凭着胡少爷多年的风月经验,脑子里立刻就勾勒出一个波大腰细腿长的火辣果女。
咦咦咦,这是哪个好事着干的?明知道他都醉死过去了,还给他被窝里塞进这么一个辣妹?这不是浪费么。
不过也好,现在他酒醒了,睡饱了,浑身是劲。来一场晨间运动,抒发一下生活的压力,有益身心。
这么想着,电流就一阵淌过,身体也被激活。
他下意识的伸胳膊要去揽那辣妹,却不料那辣妹身材火爆,却很纤细,简直跟纸片人似的。
胡凤花哆嗦一下,脑子醒过来。
怎么回事?
触手可及之处依然是温香软玉似的肌肤,可怀抱里却有种空荡荡的感觉,但挤在手臂上的那两坨肉,却也是绵软饱满,销魂之极。
等一下,他这摸的到底是什么?不对,应该是摸得到底是谁?
胡凤花的手来来回回上上下下一阵摸,约摸越心惊肉跳。
他怎么觉得他这是在自摸?又不是打麻将,哪里来的自摸。
我靠!这TM就是在自摸。
天雷轰隆隆的劈下,把躺在被窝里的胡凤花蹭一下就给劈起来。
他这一跳,身上裹着的毛毯就跐溜一下滑落。清晨的冷空气一激,浑身的鸡皮疙瘩就起来,于是结结实实打了两个喷嚏。
被两个喷嚏震的头昏眼花的胡少爷伸手搓了搓自己的胳膊,低头一看,差点就晕过去。
这这这。。。。。。这都是些什么?
都是些什么?都是胡少爷平日里见惯了摸惯了的东西呗,只是以前长在别人的身上,现在却长在了他自己身上。
不对,这怎么会是他的身体?
他是一个老爷们,不是一个娘们。
胡凤花不敢置信,顾不得一身的鸡皮疙瘩,伸手捏住胸前的两坨使劲揉了一把。
哎哟,疼的。这就是长在它身上的,而且凭手感可以还是真货。
不对啊,这不对啊。
胸可以作假,技术好的整形师假的也能跟真的似的。
可这腰呢?
减肥,可以减肥,可以截肋骨。
那这屁股。。。。。。这又圆又翘跟水蜜桃似的屁股。。。。。。
好吧,屁股也可以作假。
那这个呢?
胡凤花的手一路往下摸,最后停在自己两腿之间。
这个怎么作假?
先别管这个怎么作假了,他原本那玩意呢?那标志着他胡凤花是个货真价实大老爷们的标志呢?
哪儿去了?
谁TM这么大胆,敢。。。。。。敢。。。。。。
胡少爷怒火万丈,可怎么也说不出那个“阉”字来,想想都觉得蛋疼。
靠,他哪儿还有蛋去蛋疼哟。
谁干的?他非拧下那混蛋的脑袋瓜当尿壶使。
胡少爷的晨间爱情动作片猛地变成了晨间惊悚恐怖片,吓得他失魂落魄,惊得他气喘吁吁,怒得他火冒三丈。他就跟受了气担了惊的野兽似的,瞪着眼红通通的,鼻子里吭哧吭哧冒粗气,转头乱看,试图找到他假想中的那个敌人,要拧人家的脑袋当夜壶。

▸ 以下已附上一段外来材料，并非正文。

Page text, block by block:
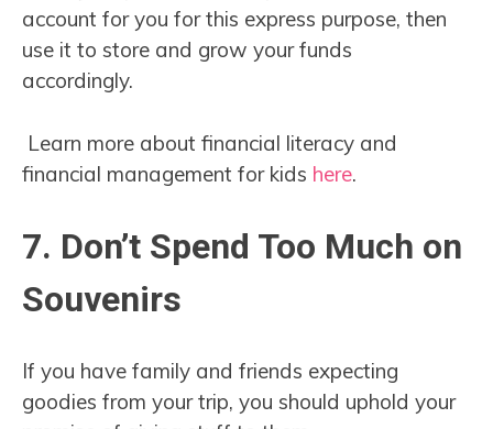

很快他就找到了假想敌,就是沙发另一边上躺着正在做噩梦的两人。
胡凤花蹭的跳过去一看,都是熟人。
本来其实他可以摇醒他们,好好问清楚。可谁让胡少爷是个少爷呢,那骄横跋扈的脾气一时半会哪里改得了。再说了,他正憋着一肚子的惊恐和愤怒,总要找个出口发泄。
这么着,赵小川就倒霉了。
胡少爷扑上去一把把他从毛毯里揪出来,论开膀子甩耳光。
赵小川正陷在梦魇里,被抽了耳刮子还醒不过来,已经是在跟梦里的外星美女蜥蜴搏斗,正心灰意冷的要死。
可他到底是个大活人,多抽两下就醒过来了。
醒过来睁眼一看,进贴在自己眼前的却是两坨峰峦迭起波澜壮阔的大胸,一时愣住。
他怕自己还在梦中,怕那外星蜥蜴又变身成了美女要骗他,心里忐忑不安之下,伸手啪的就按在那大胸上,用力揉了一把。
那胸绵软饱满,弹性十足,而且绝对是真货。
可这一按一揉之下,他脸颊上顿时又啪的挨了一个清脆的耳刮子。
“赵小川,你TM的给老子清醒点,乱摸什么!”
赵小川打个激灵,抬起头,终于看清抓着自己抽耳刮子的正是那个从茧里掉出来的辣妹。
靠,这玩意别说真是个外星人吧。
他吓得往后一蹿,警惕的瞪着对方,双手还在胸前交叉拉开架势,准备搏斗。
“她醒了!”同时被惊醒过来的戴维德叫起来。
“醒你娘的大头鬼,这TM的到底是怎么回事?啊,我怎么会变成这样样子?你们最好给我一个合理的解释,否则我拧下你们的脑袋,塞在床底下当夜壶。靠,这TM什么事?这TM什么玩意?你们给我弄回去,弄回去!”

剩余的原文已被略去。